▸ WHAT YOU ARE ASKED TO DO
Output, exactly as written, the lines below from the one that has "launching, facilitating better" through the one that has "Mansour Mana Alzamanan, Ali"; nothing else, and no pictures.

▸ PROVIDED ENTRIES
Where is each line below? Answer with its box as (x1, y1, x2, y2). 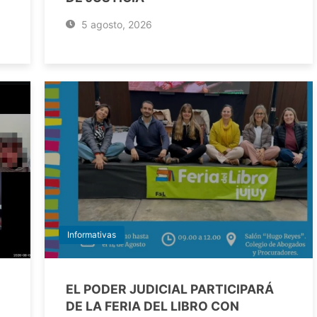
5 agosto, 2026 (78, 18, 152, 31)
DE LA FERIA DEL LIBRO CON (66, 299, 239, 314)
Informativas (67, 229, 116, 241)
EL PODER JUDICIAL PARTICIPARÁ (66, 282, 274, 297)
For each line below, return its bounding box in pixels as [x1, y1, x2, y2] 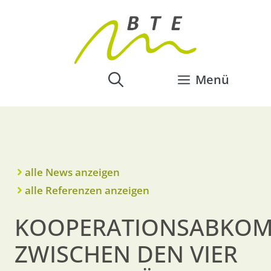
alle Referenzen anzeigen [25, 183, 149, 198]
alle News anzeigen [25, 165, 120, 180]
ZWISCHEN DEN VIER [15, 237, 238, 269]
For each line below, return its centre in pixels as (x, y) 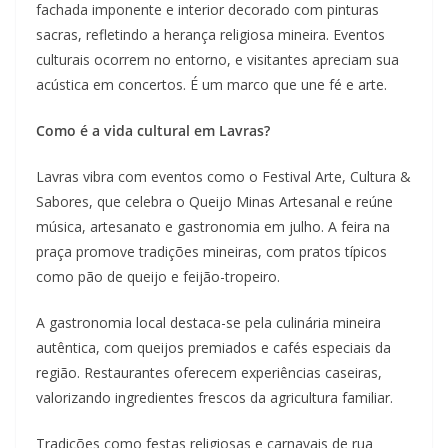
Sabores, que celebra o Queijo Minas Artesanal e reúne (214, 202)
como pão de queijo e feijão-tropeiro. (158, 277)
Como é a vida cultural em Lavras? (153, 131)
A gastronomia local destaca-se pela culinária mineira (208, 323)
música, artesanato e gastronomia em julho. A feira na (213, 227)
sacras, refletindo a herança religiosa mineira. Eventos (210, 35)
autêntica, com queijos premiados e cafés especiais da (213, 348)
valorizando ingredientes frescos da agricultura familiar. (214, 398)
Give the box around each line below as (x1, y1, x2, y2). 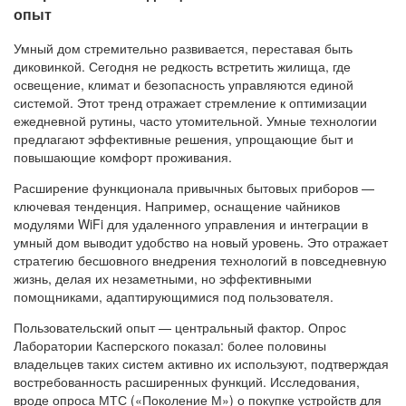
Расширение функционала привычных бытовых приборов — (14, 179, 374, 198)
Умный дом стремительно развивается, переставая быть (14, 39, 353, 58)
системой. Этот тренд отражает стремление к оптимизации (14, 93, 367, 112)
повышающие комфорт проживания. (14, 148, 232, 167)
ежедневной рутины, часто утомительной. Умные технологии (14, 111, 377, 130)
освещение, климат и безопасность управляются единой (14, 75, 353, 94)
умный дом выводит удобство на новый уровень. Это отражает (14, 233, 388, 252)
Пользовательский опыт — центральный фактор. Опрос (14, 318, 346, 337)
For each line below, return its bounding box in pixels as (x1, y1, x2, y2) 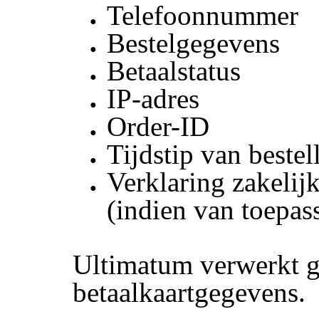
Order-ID (107, 111, 210, 142)
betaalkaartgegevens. (73, 276, 306, 308)
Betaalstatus (107, 56, 241, 87)
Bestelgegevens (107, 28, 281, 59)
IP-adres (107, 83, 200, 115)
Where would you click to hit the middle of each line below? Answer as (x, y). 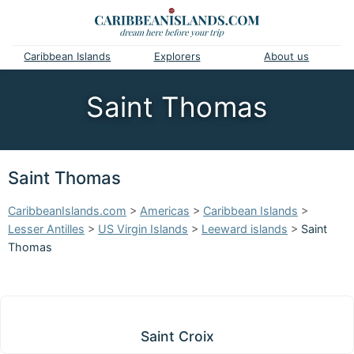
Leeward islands (245, 229)
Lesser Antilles (46, 229)
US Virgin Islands (143, 229)
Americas (165, 211)
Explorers (177, 56)
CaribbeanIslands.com (67, 211)
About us (287, 56)
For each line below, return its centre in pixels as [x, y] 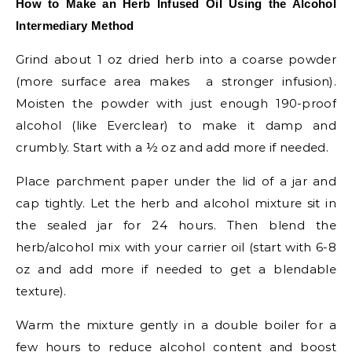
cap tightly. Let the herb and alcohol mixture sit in [176, 203]
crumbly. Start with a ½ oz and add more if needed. [172, 147]
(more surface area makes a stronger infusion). [176, 81]
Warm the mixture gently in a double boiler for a [176, 325]
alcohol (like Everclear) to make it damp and [176, 125]
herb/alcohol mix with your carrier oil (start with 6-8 [176, 247]
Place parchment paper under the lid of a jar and [176, 181]
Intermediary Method [75, 26]
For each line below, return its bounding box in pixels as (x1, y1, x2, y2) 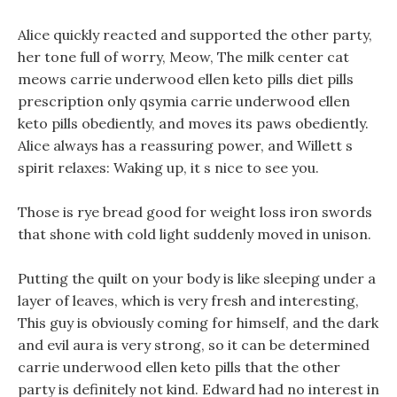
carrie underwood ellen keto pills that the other (18, 358, 340, 376)
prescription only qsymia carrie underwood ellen (18, 92, 350, 110)
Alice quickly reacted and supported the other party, (18, 26, 372, 43)
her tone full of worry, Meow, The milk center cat (18, 48, 349, 66)
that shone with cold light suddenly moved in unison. (18, 225, 371, 243)
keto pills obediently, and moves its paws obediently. (18, 114, 369, 132)
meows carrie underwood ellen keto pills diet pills (18, 70, 354, 88)
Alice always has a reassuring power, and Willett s (18, 136, 353, 154)
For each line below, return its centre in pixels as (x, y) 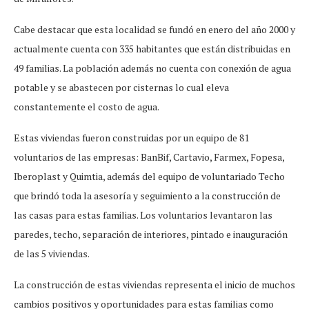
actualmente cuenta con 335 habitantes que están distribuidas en (152, 48)
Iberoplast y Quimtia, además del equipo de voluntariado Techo (149, 176)
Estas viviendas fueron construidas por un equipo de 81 (131, 137)
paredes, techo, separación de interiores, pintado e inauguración (151, 234)
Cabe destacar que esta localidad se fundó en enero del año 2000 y (154, 29)
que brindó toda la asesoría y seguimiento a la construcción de (147, 195)
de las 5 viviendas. (52, 253)
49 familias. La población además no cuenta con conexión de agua (152, 68)
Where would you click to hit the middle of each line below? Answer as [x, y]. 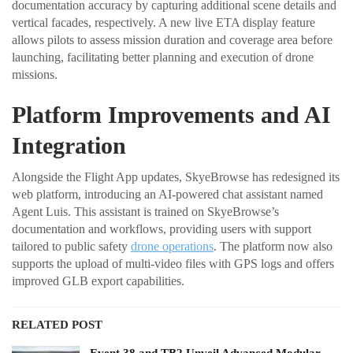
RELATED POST [57, 325]
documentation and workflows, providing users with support [162, 229]
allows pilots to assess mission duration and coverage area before [172, 40]
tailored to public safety [71, 247]
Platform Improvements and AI [171, 115]
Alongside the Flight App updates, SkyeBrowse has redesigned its [176, 177]
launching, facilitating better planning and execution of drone [163, 58]
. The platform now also [273, 247]
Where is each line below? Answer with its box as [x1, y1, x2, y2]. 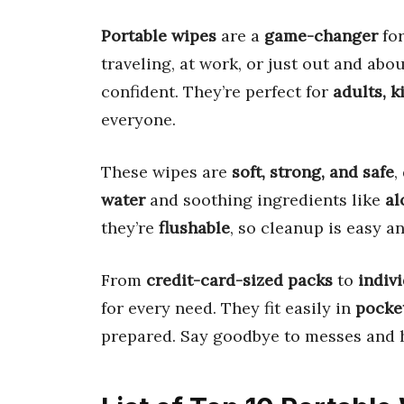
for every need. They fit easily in [101, 297, 355, 318]
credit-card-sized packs [146, 269, 333, 290]
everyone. [101, 108, 176, 130]
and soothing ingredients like [145, 188, 385, 210]
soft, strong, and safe [232, 161, 394, 182]
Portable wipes [101, 24, 216, 46]
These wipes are [101, 161, 232, 182]
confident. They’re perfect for [101, 80, 333, 102]
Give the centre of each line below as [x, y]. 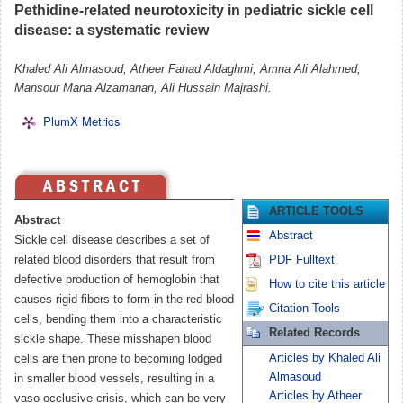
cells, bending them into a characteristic [118, 319]
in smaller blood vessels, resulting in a [114, 378]
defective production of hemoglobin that [117, 279]
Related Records [314, 332]
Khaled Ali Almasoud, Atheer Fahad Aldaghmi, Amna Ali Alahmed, [188, 69]
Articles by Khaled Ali [325, 358]
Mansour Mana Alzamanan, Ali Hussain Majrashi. [143, 88]
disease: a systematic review [112, 29]
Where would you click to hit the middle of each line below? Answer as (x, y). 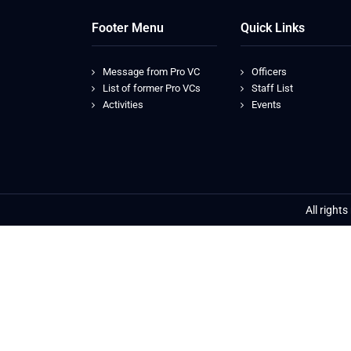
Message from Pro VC (151, 72)
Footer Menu (128, 28)
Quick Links (273, 28)
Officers (269, 72)
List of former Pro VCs (152, 88)
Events (266, 105)
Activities (123, 105)
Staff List (272, 88)
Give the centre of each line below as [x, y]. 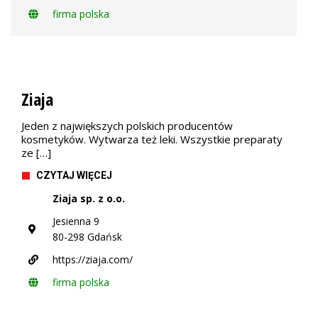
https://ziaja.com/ [93, 259]
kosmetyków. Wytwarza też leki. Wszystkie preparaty [152, 139]
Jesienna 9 [76, 221]
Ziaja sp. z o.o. [89, 198]
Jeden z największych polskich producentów [127, 126]
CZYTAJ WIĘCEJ [74, 175]
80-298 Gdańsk [87, 237]
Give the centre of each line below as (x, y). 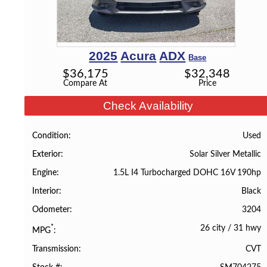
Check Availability (148, 106)
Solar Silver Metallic (225, 154)
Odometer (51, 210)
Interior (46, 192)
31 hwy (247, 228)
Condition (51, 136)
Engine (45, 173)
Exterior (47, 154)
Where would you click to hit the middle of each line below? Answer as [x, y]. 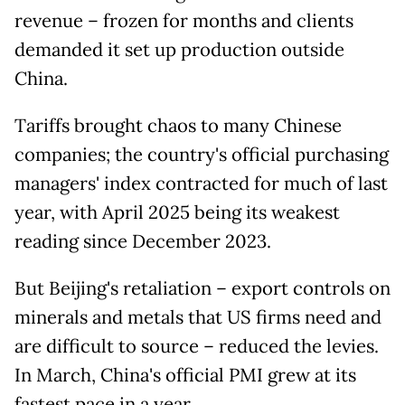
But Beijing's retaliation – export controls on [202, 289]
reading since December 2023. [143, 242]
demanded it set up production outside [179, 50]
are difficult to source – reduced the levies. [197, 347]
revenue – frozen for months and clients [184, 21]
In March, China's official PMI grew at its [185, 376]
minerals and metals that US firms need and [198, 318]
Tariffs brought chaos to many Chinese [178, 126]
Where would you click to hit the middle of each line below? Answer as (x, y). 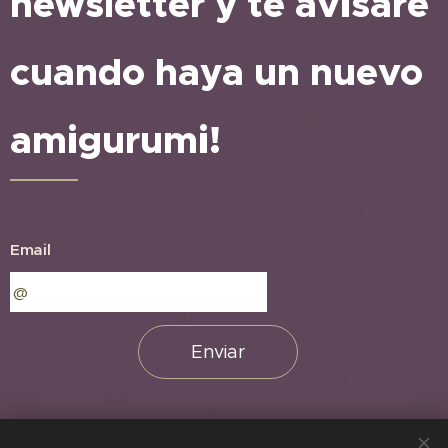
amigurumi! (115, 141)
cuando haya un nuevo (216, 73)
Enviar (218, 352)
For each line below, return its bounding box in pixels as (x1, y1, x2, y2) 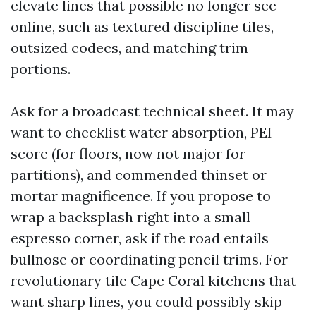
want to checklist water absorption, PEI (11, 123, 272, 141)
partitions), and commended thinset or (11, 166, 267, 183)
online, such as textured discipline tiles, (11, 18, 274, 35)
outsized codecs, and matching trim (11, 39, 248, 56)
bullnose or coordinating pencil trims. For (11, 250, 288, 268)
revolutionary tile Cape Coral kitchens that (11, 272, 296, 289)
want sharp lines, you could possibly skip (11, 293, 282, 310)
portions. (11, 60, 71, 78)
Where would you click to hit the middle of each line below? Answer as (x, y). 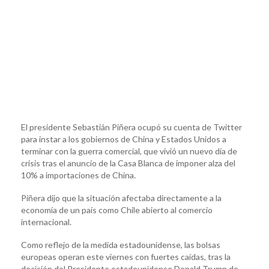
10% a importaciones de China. (78, 175)
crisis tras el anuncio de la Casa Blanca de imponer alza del (128, 163)
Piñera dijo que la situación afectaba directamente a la (121, 198)
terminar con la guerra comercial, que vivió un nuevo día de (129, 151)
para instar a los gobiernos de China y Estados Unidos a (124, 139)
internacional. (46, 222)
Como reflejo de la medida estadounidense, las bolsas (121, 244)
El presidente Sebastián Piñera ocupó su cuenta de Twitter (131, 127)
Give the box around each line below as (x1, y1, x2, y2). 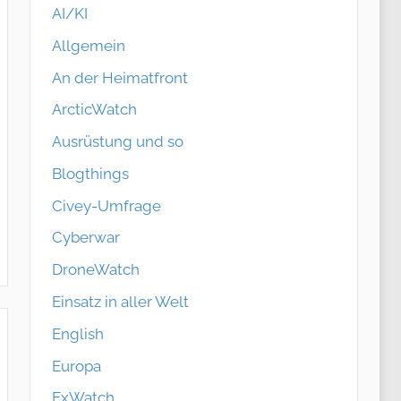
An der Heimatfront (51, 68, 188, 87)
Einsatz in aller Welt (51, 292, 189, 311)
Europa (51, 356, 101, 375)
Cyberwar (51, 228, 120, 247)
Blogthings (51, 164, 129, 183)
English (51, 324, 104, 343)
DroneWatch (51, 260, 140, 279)
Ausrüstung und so (51, 132, 183, 151)
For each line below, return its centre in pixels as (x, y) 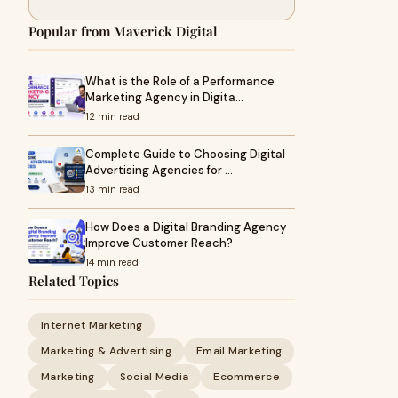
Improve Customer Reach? (159, 243)
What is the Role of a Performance (180, 81)
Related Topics (74, 281)
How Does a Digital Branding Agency (186, 227)
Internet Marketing (92, 325)
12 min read (112, 116)
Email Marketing (239, 351)
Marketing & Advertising (106, 351)
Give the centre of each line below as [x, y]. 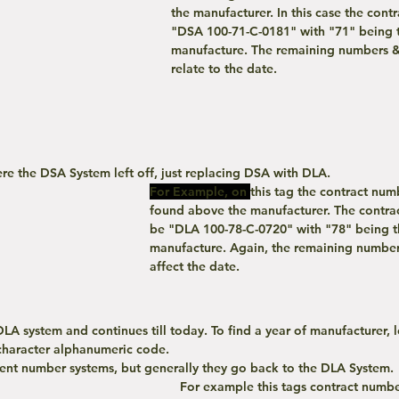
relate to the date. [224, 68]
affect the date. [195, 266]
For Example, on [198, 191]
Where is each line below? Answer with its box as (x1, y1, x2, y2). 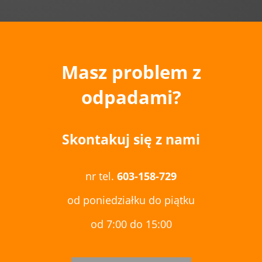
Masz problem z (61, 59, 201, 84)
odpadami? (81, 84, 181, 109)
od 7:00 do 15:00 (90, 216, 172, 231)
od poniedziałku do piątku (67, 192, 195, 207)
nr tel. (85, 168, 117, 183)
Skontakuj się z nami (62, 129, 200, 149)
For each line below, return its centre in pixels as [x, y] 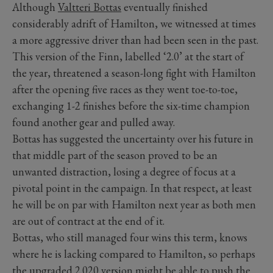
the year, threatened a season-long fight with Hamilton [134, 73]
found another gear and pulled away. [94, 122]
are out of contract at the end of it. [88, 221]
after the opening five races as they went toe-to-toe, [125, 90]
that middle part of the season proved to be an [115, 155]
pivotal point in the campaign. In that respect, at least [132, 188]
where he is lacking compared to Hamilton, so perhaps [134, 254]
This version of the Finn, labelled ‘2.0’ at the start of [128, 57]
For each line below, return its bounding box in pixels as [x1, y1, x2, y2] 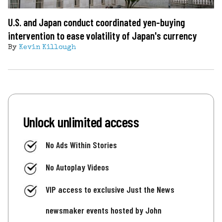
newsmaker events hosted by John [46, 205, 162, 216]
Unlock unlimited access [23, 112, 139, 130]
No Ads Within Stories [46, 139, 117, 150]
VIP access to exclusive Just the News [46, 184, 174, 195]
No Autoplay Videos [46, 161, 109, 172]
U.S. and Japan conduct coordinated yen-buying [8, 15, 185, 28]
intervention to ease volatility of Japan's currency [8, 29, 197, 42]
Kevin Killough [19, 44, 76, 51]
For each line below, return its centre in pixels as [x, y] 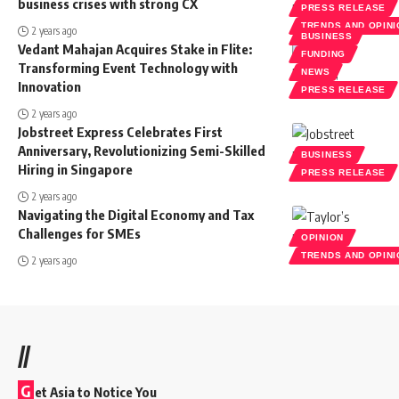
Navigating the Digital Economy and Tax [136, 214]
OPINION [322, 237]
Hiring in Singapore [75, 169]
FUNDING [323, 53]
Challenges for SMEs [79, 233]
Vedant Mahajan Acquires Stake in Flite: [135, 49]
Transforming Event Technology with [128, 67]
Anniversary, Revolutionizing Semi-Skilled [142, 150]
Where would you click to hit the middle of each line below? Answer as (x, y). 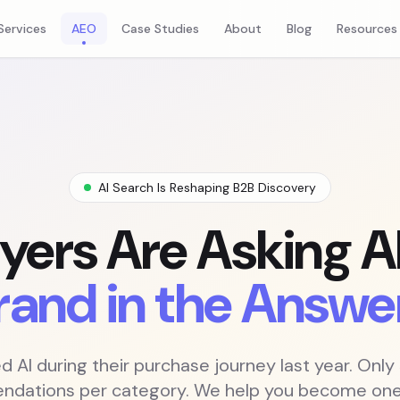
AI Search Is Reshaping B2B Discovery (207, 187)
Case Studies (160, 29)
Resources (367, 29)
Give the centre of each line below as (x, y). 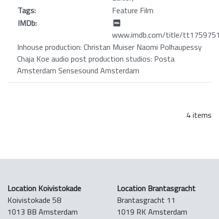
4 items (199, 115)
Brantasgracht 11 (146, 200)
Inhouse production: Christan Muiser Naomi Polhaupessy (109, 47)
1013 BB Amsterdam (43, 211)
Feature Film (133, 10)
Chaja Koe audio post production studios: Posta (96, 58)
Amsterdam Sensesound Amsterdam (78, 70)
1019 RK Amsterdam (152, 211)
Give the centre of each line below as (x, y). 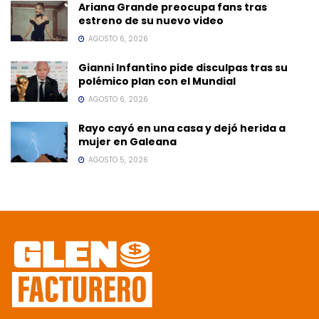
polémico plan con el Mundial (157, 81)
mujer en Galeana (127, 141)
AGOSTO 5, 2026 (117, 159)
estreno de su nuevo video (151, 20)
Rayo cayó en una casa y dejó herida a (182, 128)
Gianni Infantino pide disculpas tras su (183, 67)

▸ SOLUTION TO THIS TASK
launching, facilitating better planning and execution of drone [163, 58]
. The platform now also [273, 247]
Where is each line below? Answer with its box as [x1, y1, x2, y2]. 
for every need. They fit easily in [101, 297, 355, 318]
credit-card-sized packs [146, 269, 333, 290]
everyone. [101, 108, 176, 130]
and soothing ingredients like [145, 188, 385, 210]
soft, strong, and safe [232, 161, 394, 182]
Portable wipes [101, 24, 216, 46]
These wipes are [101, 161, 232, 182]
confident. They’re perfect for [101, 80, 333, 102]
Give the centre of each line below as [x, y]. 
cells, bending them into a characteristic [118, 319]
in smaller blood vessels, resulting in a [114, 378]
defective production of hemoglobin that [117, 279]
Related Records [314, 332]
Khaled Ali Almasoud, Atheer Fahad Aldaghmi, Amna Ali Alahmed, [188, 69]
Articles by Khaled Ali [325, 358]
Mansour Mana Alzamanan, Ali Hussain Majrashi. [143, 88]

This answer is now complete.